Stellate Services unavailable because of Cloudflare Worker KV outage
- Stellate currently relies on CloudFlare services for parts of our offerings.
- Cloudflare had a global outage of their KV store for ~10 minutes on June 7th, from 6.51 pm to 7.01 pm. They provide a summary of this incident on their own status page at https://www.cloudflarestatus.com/incidents/1mj9jch1tqf9.
Any traffic that resulted in cache misses or cache passes triggered an HTTP/500 error page during that time frame. Traffic directly handled by the edge cache (i.e., cache hits) was not affected.
- ~30% of traffic resulted in cache hits and was served correctly.
- ~70% of traffic resulted in cache misses or passes; these requests returned an HTTP/500 error.
We are currently working on a larger infrastructure improvement that will remove the dependency on Cloudflare Worker KV.

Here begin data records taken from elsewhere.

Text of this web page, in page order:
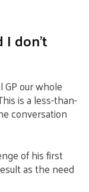
I don’t
GP our whole
is a less-than-
conversation
of his first
as the need
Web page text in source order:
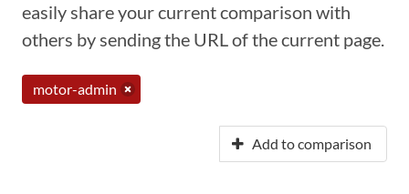
easily share your current comparison with
others by sending the URL of the current page.
motor-admin
Add to comparison
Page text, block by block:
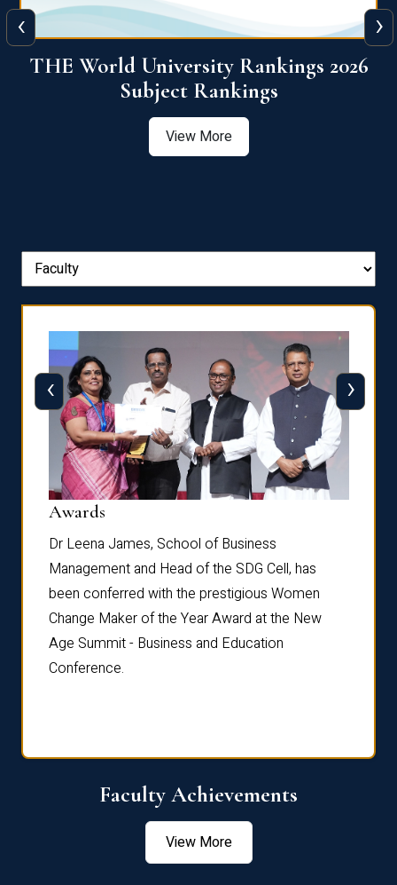
QS World University Ranking 2026
View More
‹ ›
Awards
Dr Leena James, School of Business
Management and Head of the SDG Cell, has
been conferred with the prestigious Women
Change Maker of the Year Award at the New
Age Summit - Business and Education
Conference.
‹ ›
Faculty Achievements
View More
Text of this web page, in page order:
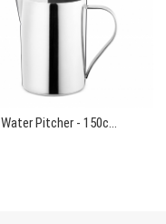
Water Pitcher - 150c...
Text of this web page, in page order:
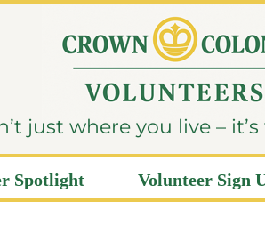
just where you live –
Spotlight Volunteer Sign
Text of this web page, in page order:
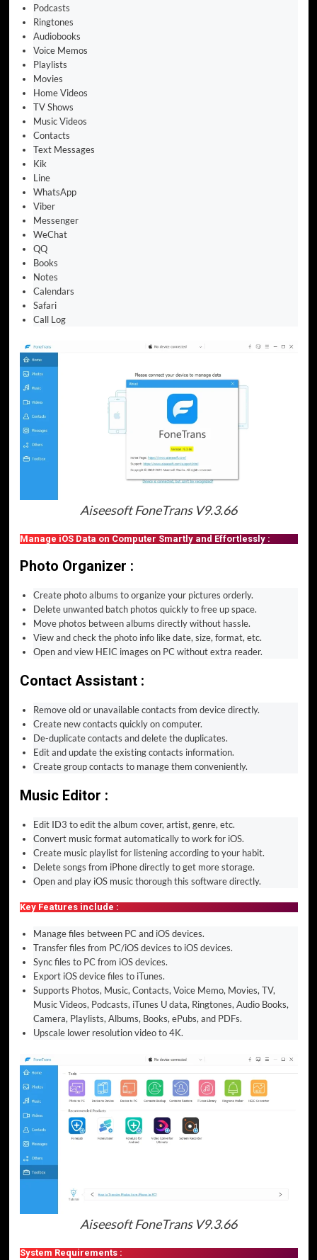
Podcasts
Ringtones
Audiobooks
Voice Memos
Playlists
Movies
Home Videos
TV Shows
Music Videos
Contacts
Text Messages
Kik
Line
WhatsApp
Viber
Messenger
WeChat
QQ
Books
Notes
Calendars
Safari
Call Log
Aiseesoft FoneTrans V9.3.66
Manage iOS Data on Computer Smartly and Effortlessly :
Photo Organizer :
Create photo albums to organize your pictures orderly.
Delete unwanted batch photos quickly to free up space.
Move photos between albums directly without hassle.
View and check the photo info like date, size, format, etc.
Open and view HEIC images on PC without extra reader.
Contact Assistant :
Remove old or unavailable contacts from device directly.
Create new contacts quickly on computer.
De-duplicate contacts and delete the duplicates.
Edit and update the existing contacts information.
Create group contacts to manage them conveniently.
Music Editor :
Edit ID3 to edit the album cover, artist, genre, etc.
Convert music format automatically to work for iOS.
Create music playlist for listening according to your habit.
Delete songs from iPhone directly to get more storage.
Open and play iOS music thorough this software directly.
Key Features include :
Manage files between PC and iOS devices.
Transfer files from PC/iOS devices to iOS devices.
Sync files to PC from iOS devices.
Export iOS device files to iTunes.
Supports Photos, Music, Contacts, Voice Memo, Movies, TV,
Music Videos, Podcasts, iTunes U data, Ringtones, Audio Books,
Camera, Playlists, Albums, Books, ePubs, and PDFs.
Upscale lower resolution video to 4K.
Aiseesoft FoneTrans V9.3.66
System Requirements :
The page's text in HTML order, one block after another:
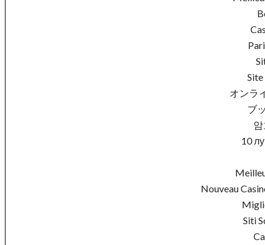
オンラ
ブ
10
Nouveau
Siti

Additionally, we will review all possible failure points that could make Stellate core services inaccessible (in the event of a third-party outage) and investigate options for additional redundancies for those services.
All services are back up and running again. We are monitoring the status of our services as well as Cloudflare Worker KV store.
As far as we can tell, Cloudflare Workers KV service, which we depend on, was having a outage of about 5 to 10 minutes. They seem to be back up and running again. We are monitoring the situation and will update our status page as needed.
We are looking into an issue with Stellate right now. We will update this incident as we have more data available.
This incident affected: GraphQL Edge Caching, GraphQL Metrics, GraphQL Rate Limiting, GraphQL Developer Portals, User API, and Admin API.